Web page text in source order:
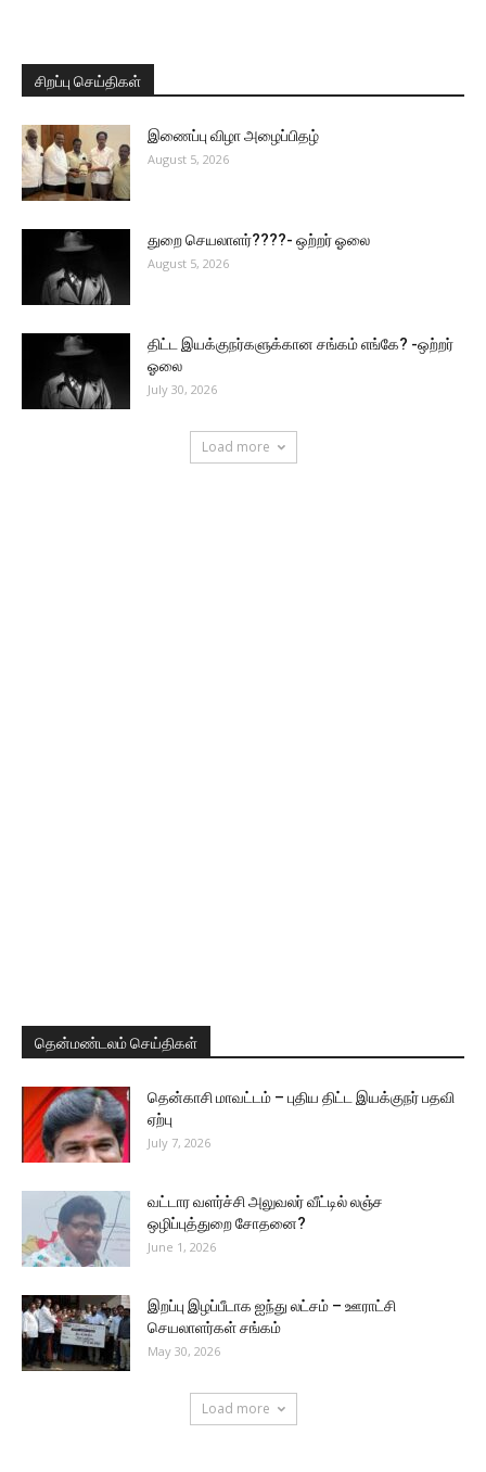
சிறப்பு செய்திகள்
இணைப்பு விழா அழைப்பிதழ்
August 5, 2026
துறை செயலாளர்????- ஒற்றர் ஓலை
August 5, 2026
திட்ட இயக்குநர்களுக்கான சங்கம் எங்கே? -ஒற்றர்
ஓலை
July 30, 2026
Load more
தென்மண்டலம் செய்திகள்
தென்காசி மாவட்டம் – புதிய திட்ட இயக்குநர் பதவி
ஏற்பு
July 7, 2026
வட்டார வளர்ச்சி அலுவலர் வீட்டில் லஞ்ச
ஒழிப்புத்துறை சோதனை?
June 1, 2026
இறப்பு இழப்பீடாக ஐந்து லட்சம் – ஊராட்சி
செயலாளர்கள் சங்கம்
May 30, 2026
Load more
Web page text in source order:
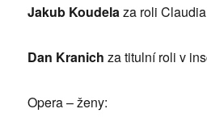
Jakub Koudela za roli
Dan Kranich za titulní roli v
Opera – ženy:
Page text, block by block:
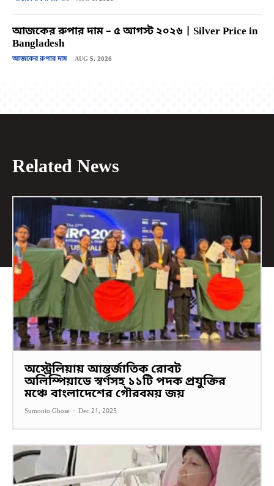
আজকের রুপার দাম – ৫ আগস্ট ২০২৬ | Silver Price in
Bangladesh
আজকের রুপার দাম AUG 5, 2026
Related News
অস্ট্রেলিয়ায় আন্তর্জাতিক রোবট
অলিম্পিয়াডে স্বর্ণসহ ১১টি পদক প্রযুক্তির
মঞ্চে বাংলাদেশের গৌরবময় জয়
Sumonto Ghose - Dec 21, 2025
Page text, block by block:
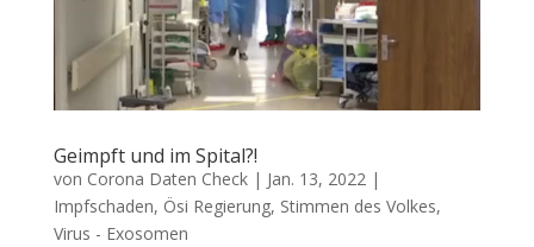
Geimpft und im Spital?!
von Corona Daten Check| Jan. 13, 2022|
Impfschaden, Ösi Regierung, Stimmen des Volkes,
Virus - Exosomen
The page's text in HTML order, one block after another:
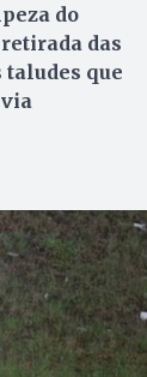
do
das
taludes que
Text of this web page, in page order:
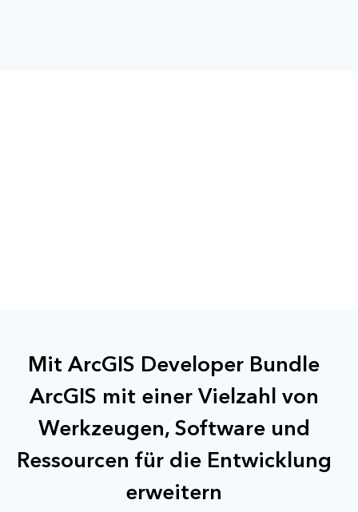
Mit ArcGIS Developer Bundle
ArcGIS mit einer Vielzahl von
Werkzeugen, Software und
Ressourcen für die Entwicklung
erweitern
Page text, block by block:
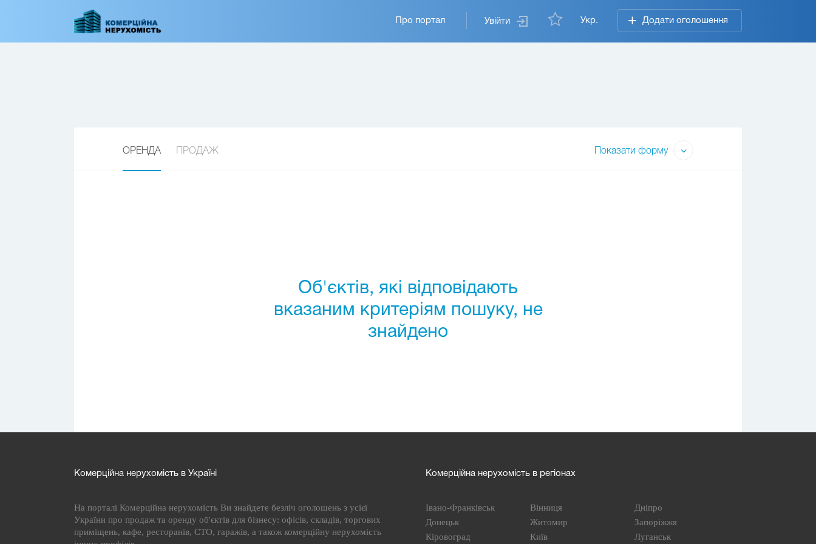
Увійти Укр. Додати оголошення
Основная
навигация
Про портал
ОРЕНДА ПРОДАЖ Показати форму
Об'єктів, які відповідають
вказаним критеріям пошуку, не
знайдено
Комерційна нерухомість в Україні
На порталі Комерційна нерухомість Ви знайдете безліч оголошень з усієї
України про продаж та оренду об'єктів для бізнесу: офісів, складів, торгових
приміщень, кафе, ресторанів, СТО, гаражів, а також комерційну нерухомість
Комерційна нерухомість в регіонах
Івано-Франківськ Вінниця
Дніпро
Донецьк
Житомир
Запоріжжя
Кіровоград
Київ Луганськ
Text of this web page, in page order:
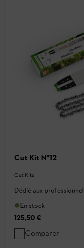
Cut Kit N°12
Cut Kits
Dédié aux
En stock
125,50 €
Comparer
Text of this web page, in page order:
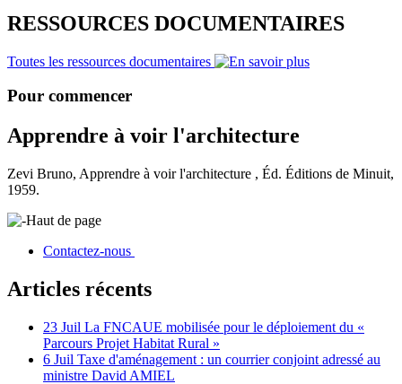
RESSOURCES DOCUMENTAIRES
Toutes les ressources documentaires
Pour commencer
Apprendre à voir l'architecture
Zevi Bruno, Apprendre à voir l'architecture , Éd. Éditions de Minuit,
1959.
Haut de page
Contactez-nous
Articles récents
23 Juil La FNCAUE mobilisée pour le déploiement du «
Parcours Projet Habitat Rural »
6 Juil Taxe d'aménagement : un courrier conjoint adressé au
ministre David AMIEL
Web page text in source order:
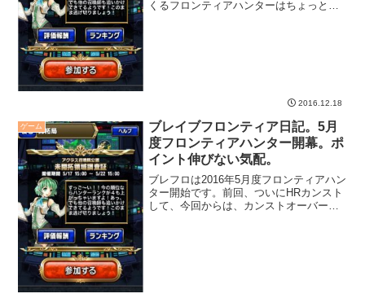
くるフロンティアハンターはちょっと厳
2016.12.18
ゲーム
ブレイブフロンティア日記。5月
度フロンティアハンター開幕。ポ
イント伸びない気配。
ブレフロは2016年5月度フロンティアハン
ター開始です。前回、ついにHRカンスト
して、今回からは、カンストオーバーラ
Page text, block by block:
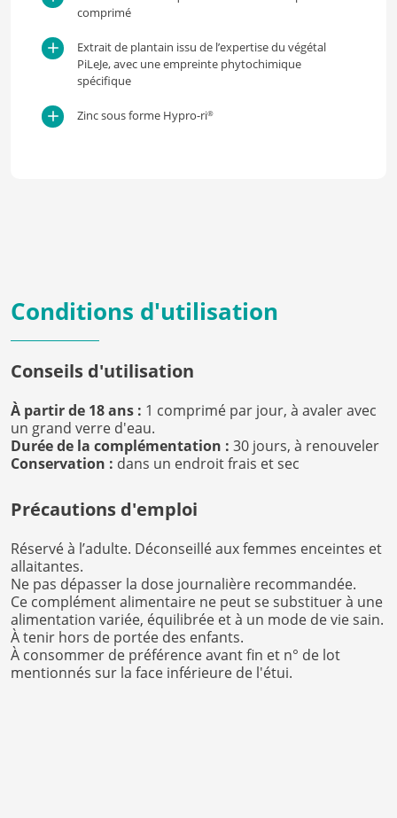
comprimé
Extrait de plantain issu de l’expertise du végétal
PiLeJe, avec une empreinte phytochimique
spécifique
Zinc sous forme Hypro-ri®
Conditions d'utilisation
Conseils d'utilisation
À partir de 18 ans : 1 comprimé par jour, à avaler avec
un grand verre d'eau.
Durée de la complémentation : 30 jours, à renouveler
Conservation : dans un endroit frais et sec
Précautions d'emploi
Réservé à l’adulte. Déconseillé aux femmes enceintes et
allaitantes.
Ne pas dépasser la dose journalière recommandée.
Ce complément alimentaire ne peut se substituer à une
alimentation variée, équilibrée et à un mode de vie sain.
À tenir hors de portée des enfants.
À consommer de préférence avant fin et n° de lot
mentionnés sur la face inférieure de l'étui.
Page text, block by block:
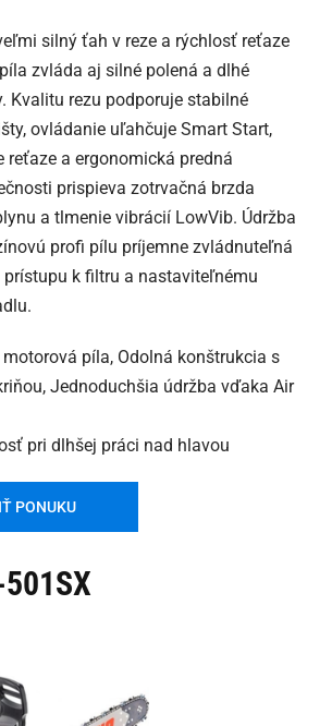
silný ťah v reze a rýchlosť reťaze
zvláda aj silné polená a dlhé
Kvalitu rezu podporuje stabilné
ovládanie uľahčuje Smart Start,
reťaze a ergonomická predná
prispieva zotrvačná brzda
a tlmenie vibrácií LowVib. Údržba
profi pílu príjemne zvládnuteľná
k filtru a nastaviteľnému
píla, Odolná konštrukcia s
Jednoduchšia údržba vďaka Air
pri dlhšej práci nad hlavou
PONUKU
501SX
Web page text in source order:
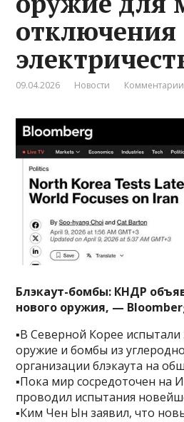
отключения
09.04.2026 Новости
Блэкаут-бомбы: КНДР
нового оружия, —
▪️В Северной Корее
оружие и бомбы из
организации блэкаута на
▪️Пока мир сосредоточен на
проводил испытания
▪️Ким Чен Ын заявил, что
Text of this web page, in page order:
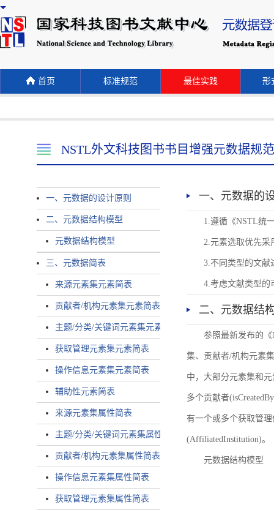
首页 标准规范 最佳实践 形
NSTL外文科技图书书目增强元数据规范
一、元数据的设计原则
二、元数据结构模型
元数据结构模型
三、元数据简表
来源元素集元素简表
贡献者/机构元素集元素简表
主题/分类/关键词元素集元素简表
获取管理元素集元素简表
操作信息元素集元素简表
辅助性元素简表
来源元素集属性简表
主题/分类/关键词元素集属性简表
贡献者/机构元素集属性简表
操作信息元素集属性简表
获取管理元素集属性简表
一、元数据的
1.遵循《NSTL统
2.元素选取优先采
3.不同类型的文献
4.考虑文献类型的
二、元数据结
参照最新发布的
集、贡献者/机构元素
中，大部分元素集和
多个贡献者
有一个或多个获取管理
(AffiliatedInstitution)。
元数据结构模型
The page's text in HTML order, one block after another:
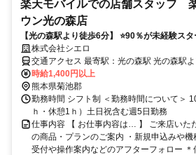
楽天モバイルでの店舗スタッフ
ウン光の森店
【光の森駅より徒歩6分】 ⭐️90％が未経験ス
たい」などあなたの希望が叶う○
株式会社シエロ
交通アクセス 最寄駅：光の森駅 光の森駅より徒歩6分 ★車・バイク
通勤OK
時給1,400円以上
熊本県菊池郡
勤務時間 シフト制 ＜勤務時間について＞
ｈ・休憩1ｈ）土日祝含む週5日勤務
仕事内容 【 お仕事内容は… 】 ご来店いた
の商品・プランのご案内 ・新規申込みや
受付や操作案内などのアフターフォロー
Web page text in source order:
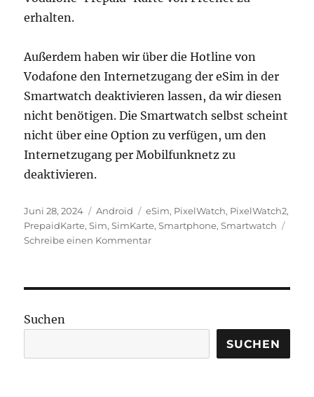
erhalten.
Außerdem haben wir über die Hotline von
Vodafone den Internetzugang der eSim in der
Smartwatch deaktivieren lassen, da wir diesen
nicht benötigen. Die Smartwatch selbst scheint
nicht über eine Option zu verfügen, um den
Internetzugang per Mobilfunknetz zu
deaktivieren.
Veröffentlicht
am
Juni 28, 2024 Kategorien
Android Schlagwörter
eSim, PixelWatch, PixelWatch2,
PrepaidKarte,Sim,SimKarte,Smartphone,Smartwatch
Schreibe einen Kommentarzu
Prepaid-
betreiben
Suchen
SUCHEN
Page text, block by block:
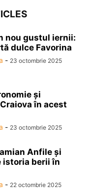
nou gustul iernii:
dulce Favorina
- 23 octombrie 2025
și
în acest
- 23 octombrie 2025
Anfile și
istoria berii în
- 22 octombrie 2025
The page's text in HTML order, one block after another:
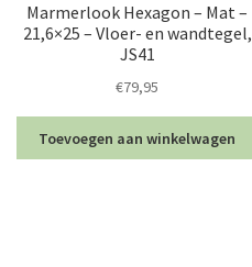
Marmerlook Hexagon – Mat –
21,6×25 – Vloer- en wandtegel,
JS41
€79,95
Toevoegen aan winkelwagen
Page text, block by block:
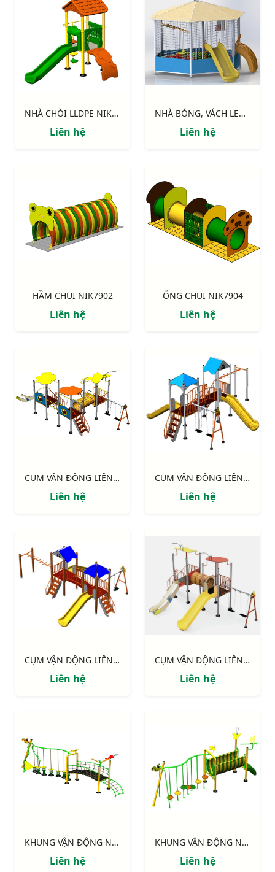
NHÀ CHÒI LLDPE NIK113041N
Liên hệ
NHÀ BÓNG, VÁCH LEO, CẦU TRƯỢT NIK7905
Liên hệ
HẦM CHUI NIK7902
Liên hệ
ỐNG CHUI NIK7904
Liên hệ
CỤM VẬN ĐỘNG LIÊN HOÀN 3 MÁI CHE NIK705311
Liên hệ
CỤM VẬN ĐỘNG LIÊN HOÀN 2 MÁI CHE NIK703221
Liên hệ
CỤM VẬN ĐỘNG LIÊN HOÀN 2 MÁI CHE, TRỤ GỖ NIK703221W
Liên hệ
CỤM VẬN ĐỘNG LIÊN HOÀN 2 MÁI CHE NIK703211
Liên hệ
KHUNG VẬN ĐỘNG NIK731146-DV: CHUYỀN DÂY - CẦU VÁN
Liên hệ
KHUNG VẬN ĐỘNG NIK731003-DN: CHUYỀN DÂY - CẦU NHỰA
Liên hệ

# TASK STATEMENT
Report, with no additional words, how many lines in the records above contain the word "über".

# RESPONSE TO THE EXERCISE
2